So these are other ways to get into matrix elements. For most of the course, you don't have to understand what is behind the matrix, and you just know, there is a number which drives the process.
So what I want to finish today is to discuss-- and these are called selection rules-- which tell us, when are those numbers, when is this matrix element which couples two states, when is it zero, or when is it non-vanishing. And what is helpful here is, well, as always in physics, use symmetry.
And if you have an operator, let me give you examples immediately. But just think for a moment about the electric dipole. The electric dipole is the position operator R. And you want to know, can the position operator R induce a transition between two states. The way to analyse it is now in terms of symmetry.

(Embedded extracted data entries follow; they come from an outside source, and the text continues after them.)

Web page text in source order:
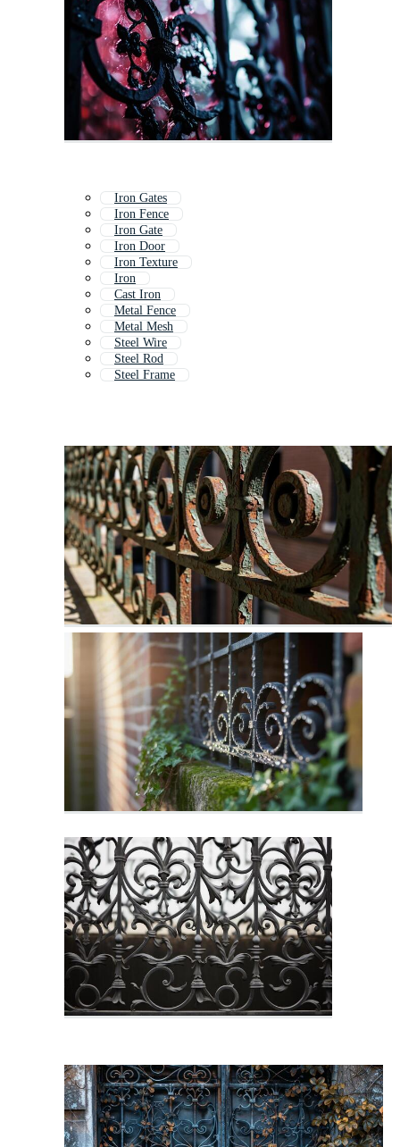
Iron Gates
Iron Fence
Iron Gate
Iron Door
Iron Texture
Iron
Cast Iron
Metal Fence
Metal Mesh
Steel Wire
Steel Rod
Steel Frame

And for symmetry, which is always fulfilled for isolated atoms, is angular momentum. Angular momentum is a conserved quantum number, we have rotation symmetry. So therefore, we want to now understand matrix elements in the language of rotation symmetry. And therefore, we don't want to use a precision operator x, y, or z. x, y, z do not have the rotation symmetry. We want to use linear superpositions of x, y, and z-- I'll give you an example in a moment-- in such a way that the operator becomes an element of aesthetic of a spherical tensor.
And spherical tensor, I gave you the definition in the last lecture, the element of spherical tensor, Ln, is defined by-- well, I connect it with something you know, that it transforms on the rotation, like the spherical harmonics, ylm.

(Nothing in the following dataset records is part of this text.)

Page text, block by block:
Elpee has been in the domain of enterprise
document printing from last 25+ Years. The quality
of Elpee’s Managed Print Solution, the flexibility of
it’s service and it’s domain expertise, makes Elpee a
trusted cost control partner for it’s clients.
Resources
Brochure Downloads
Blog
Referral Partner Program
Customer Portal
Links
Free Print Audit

So it is pretty much for an operator, what the ylm, what the spherical harmonics are for wave functions. I think I can do it more formal. And Professor Schwann knows much more about it. I think these are elements of the rotational symmetry group, But I don't want to go there.
So what I mean by that is the following, that if you take the position vector r, you can expand it into a basis, which is x and y. But if you use the spherical basis, x plus/minus iy. Then what appears are the spherical harmonics. So in that case, it's rather simple. The position vector has actually in this representation components which you can even see are the spherical harmonics. And therefore, we transform like the spherical harmonics.
Or just to give you another example, if you have the operator, which is responsible for the quadrupole transition, well, you get the gist, it's a product of two coordinates. So therefore, it's a spherical tensor of rank two. And it so happens, but I'm not deriving that, it is a superposition of two components with Lm quantum number, 2 plus 1, 2 minus 1.
So that's how we should think about it. So, we want to ask, we want to extend the operator, into operators which have rotational symmetry, and these are those, or these are those three. So instead of using the vector Cartesian coordinate, we use its spherical components. And with that, we can take this expression from the last lecture, and rewrite it using the Wigner-Eckart theorem into a way which allows us to immediately formulate selection rules.
So [INAUDIBLE] and primer are the quantum numbers of the state, except for angular momentum, so matricing about principle quantum number of the hydrogen atom. And we want to copy from a total angular momentum J prime to total angular momentum J. Actually, we want to copy from J prime, M prime to a state, JM. And what the Wigner-Eckart theorem tells us that we can factor out the M dependence.
The M dependence just comes from orientation in space. So M is just how you orient wave functions and vectors and space. And you can sort of write this matrix element as a projection. And this is nothing else than the familiar Clebsch-Gordan coefficient. And the Clebsch-Gordan coefficient for coupling the initial state, JM, or to-- let me put it this way-- to start with the initial state J prime, M prime, we have the L and the M of our operator. And that should result in a total angular momentum of J and M.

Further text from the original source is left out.